Select Non-Missing Information in Pandas Dataframe

With the use of notnull() part, you can exclude or remove NA and NAN values. In the case below, we are removing missing values from origin cavalcade. Since this dataframe does not incorporate whatsoever blank values, yous would find same number of rows in newdf.

newdf = df[df.origin.notnull()]

Filtering String in Pandas Dataframe

It is by and large considered catchy to handle text data. But python makes it easier when it comes to dealing character or string columns. Let's prepare a false data for example.

import pandas as pd  df = pd.DataFrame({"var1": ["AA_2", "B_1", "C_2", "A_2"]})     var1 0  AA_2 1   B_1 ii   C_2 3   A_2

Select rows having values starting from letter 'A'

By using .str, you lot tin enable string functions and can employ on pandas dataframe. str[0] means outset letter.

df[df['var1'].str[0] == 'A']

Filter rows having string length greater than 3

len( ) function calculates length of iterable.

df[df['var1'].str.len()>3]

Select string containing letters A or B

contains( ) function is similar to Similar argument in SQL and SAS. Yous can subset data past mentioning pattern in contains( ) function.

df[df['var1'].str.contains('A|B')]          Output          var1 0  AA_2 one   B_1 3   A_2

Handle infinite in column proper noun while filtering

Let's rename a cavalcade var1 with a space in between var 1 We can rename it by using rename office.

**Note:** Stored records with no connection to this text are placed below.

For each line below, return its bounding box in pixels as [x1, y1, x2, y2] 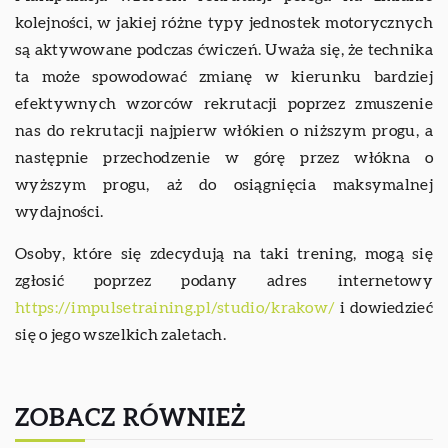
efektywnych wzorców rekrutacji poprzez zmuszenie [15, 95, 433, 112]
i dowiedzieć [335, 299, 433, 316]
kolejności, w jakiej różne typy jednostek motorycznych [15, 14, 433, 31]
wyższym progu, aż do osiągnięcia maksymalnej [15, 176, 433, 193]
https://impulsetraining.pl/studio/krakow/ [15, 299, 336, 316]
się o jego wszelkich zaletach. [15, 326, 227, 343]
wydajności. [15, 203, 104, 220]
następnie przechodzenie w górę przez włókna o [15, 149, 433, 166]
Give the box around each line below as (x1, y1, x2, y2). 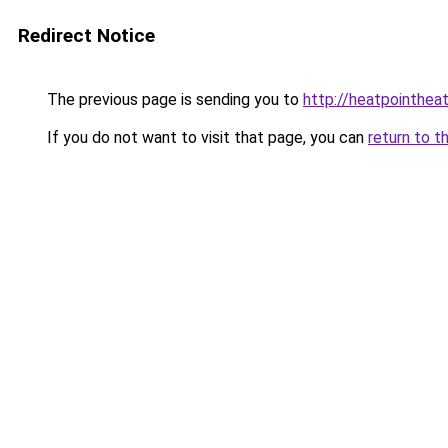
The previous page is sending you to (43, 90, 303, 109)
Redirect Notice (18, 24, 155, 47)
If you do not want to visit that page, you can (43, 128, 368, 147)
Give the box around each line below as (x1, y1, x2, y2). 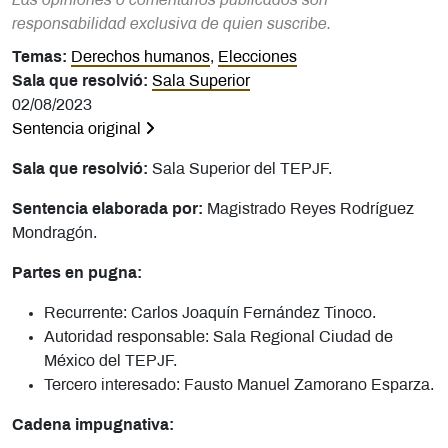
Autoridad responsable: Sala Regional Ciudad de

df.rename(columns={'var1':'var 1'}, inplace = True)

Past using backticks ` ` we can include the column having space. Run into the example code beneath.

          newdf = df.query("`var ane` == 'AA_2'")

Backticks are supported from version 0.25 of pandas package. Run this command in console to cheque pandas version !pip show pandas If you have version prior to the version 0.25 you lot tin upgrade it by using this command !pip install --upgrade pandas --user

How to filter information without using pandas package

You can perform filtering using pure python methods without dependency on pandas packet.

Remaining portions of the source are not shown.